There is that jealousy creeping on me again. I mentally shove it away like I’m swatting a fly.
“And the other two?”
“James and Tyler. I met Tyler at the bowling alley downtown, and he introduced us to James. We all had the same passion.” He shrugs like it’s no big deal, even though it is.
I finish my pizza and brush my hands together to remove the crumbs. “When did you meet Samantha?” I know this isn’t my business, and it shouldn’t be something to be concerned about, but I can’t help but feel like they used to be something. The way she looked at me earlier confirms my theory mentally but in reality… I want to know.
I know I’m being silly. Even if there was something in the past, I doubt he would be here with me right now, alone in his apartment, if there was something going on between them now. Then I noticed Alec’s expression drift, leaving him hesitating to answer my question.

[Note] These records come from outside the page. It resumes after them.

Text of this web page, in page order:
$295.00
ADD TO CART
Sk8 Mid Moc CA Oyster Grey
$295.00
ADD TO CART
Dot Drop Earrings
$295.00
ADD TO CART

That doesn’t settle with me.
“I met her when I was eighteen,” he states, his eyes move to his pizza. “She was with me the first time I was arrested. But I can assure you, we’ve never slept together. We never dated. She’s my best friend. That’s it.”

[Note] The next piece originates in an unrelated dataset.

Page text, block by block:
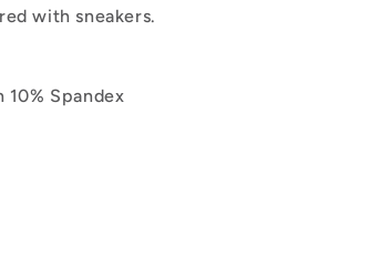
with sneakers.
Spandex

My eyes widen, and fear claws my insides. “I… wasn’t going to ask you that.”
He grins, showing most of his teeth like he doesn’t believe me. “You didn’t have to.”

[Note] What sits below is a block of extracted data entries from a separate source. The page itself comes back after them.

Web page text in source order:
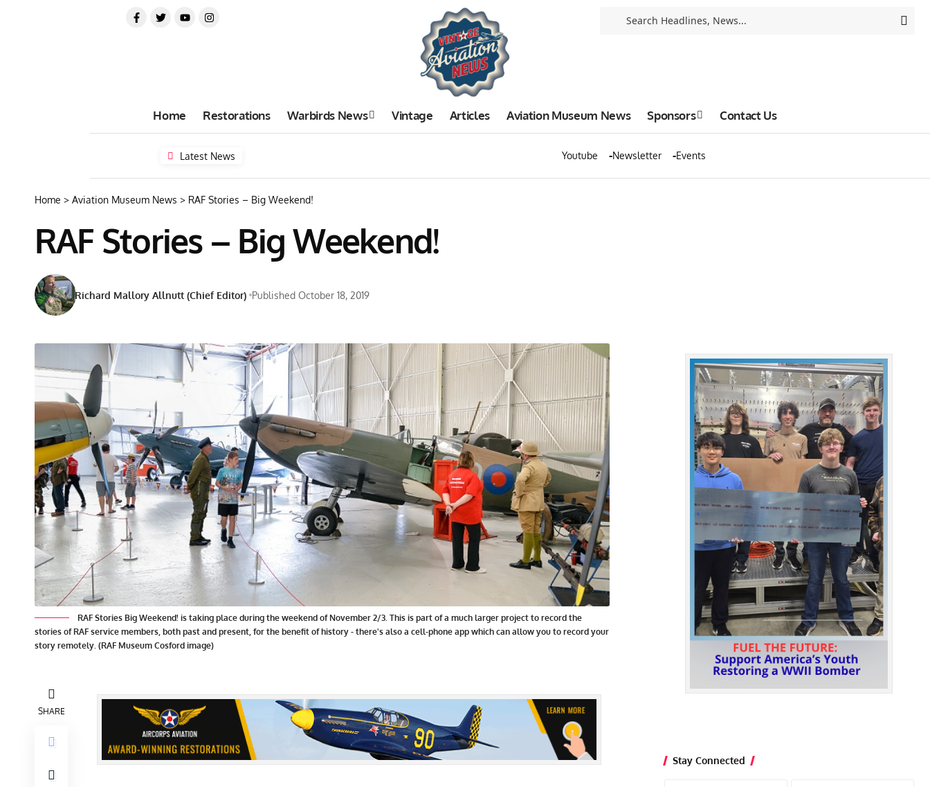
Home Restorations Warbirds News Vintage Articles Aviation Museum News Sponsors Contact Us
Latest News Youtube Newsletter Events
Home > Aviation Museum News > RAF Stories – Big Weekend!
RAF Stories – Big Weekend!
Richard Mallory Allnutt (Chief Editor) Published October 18, 2019
RAF Stories Big Weekend! is taking place during the weekend of November 2/3. This is part of a much larger project to record the
stories of RAF service members, both past and present, for the benefit of history - there's also a cell-phone app which can allow you to record your
story remotely. (RAF Museum Cosford image)
SHARE
Stay Connected
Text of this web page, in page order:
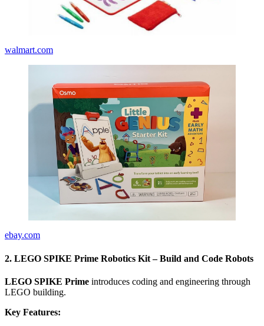
walmart.com
ebay.com
2. LEGO SPIKE Prime Robotics Kit – Build and Code Robots
LEGO SPIKE Prime introduces coding and engineering through
LEGO building.
Key Features:
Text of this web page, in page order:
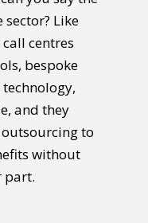
Like
centres
bespoke
and they
to
without
part.

That confirms my theory. It’s like he can see right through me.
I wiggle on the couch, crossing my arms. “You think you’re some big hot shot, don’t you?”
He chuckles, running his tongue along his bottom lip and leaning closer to me. “It’s written all over your face, Sunshine.” His warm breath tickles my ear, sending a shiver to skate down my spine.
Not again, Summer.
I push the feeling aside. “There is nothing written on my face, band geek.” I stick my tongue out at him.
He shrugs. “If you say so.”
Our eyes stay connected for a long time. I almost forgot that we are in his apartment, on his couch, eating pizza that he bought.
His hand slowly extends toward me. He interlocks his fingers with mine, and I savor the feeling of his touch. My heart beats faster with each breath I take. His thumb makes gentle circular motions on the back of my hand. I am lost in the moment, and I know I should pull away and stop before anything happens.
Though, lately, I have done things I should have done. I have been doing things I want to do.
And I want this.
I want his touch. I want to feel his hands on my face. My stomach. Touching and feeling every bit of my flesh. I want all of it, all of him. And I want him to grab my face and kiss me like he’s never kissed anyone else before.
Fuck, I need to stop.
There is no way we can be together, right?
Not to mention that with his good looks, beautiful voice, and very sexy body… he has the power to have and take anyone he pleases.
Frankly, I don’t think I can handle that.
Chapter Nineteen
Summer
I rub my sleepy eyes and let out a big yawn.
It’s been three days since Mom’s funeral. And three days since Alec tried to teach me how to play the guitar.
Dad has grown distant. He’s barely spoken to me. He’s hardly home. The pain in my chest increases, but I tell myself Dad is grieving. Things will go back to normal in no time.
But telling myself that is also setting myself up for disappointment. No matter how much I want things to go back to normal, without Mom, they never will be.
In instinct, I pick up my phone to see a good morning text from Alec and smile. There are swirls in my belly as I send a quick response back to him asking how he slept.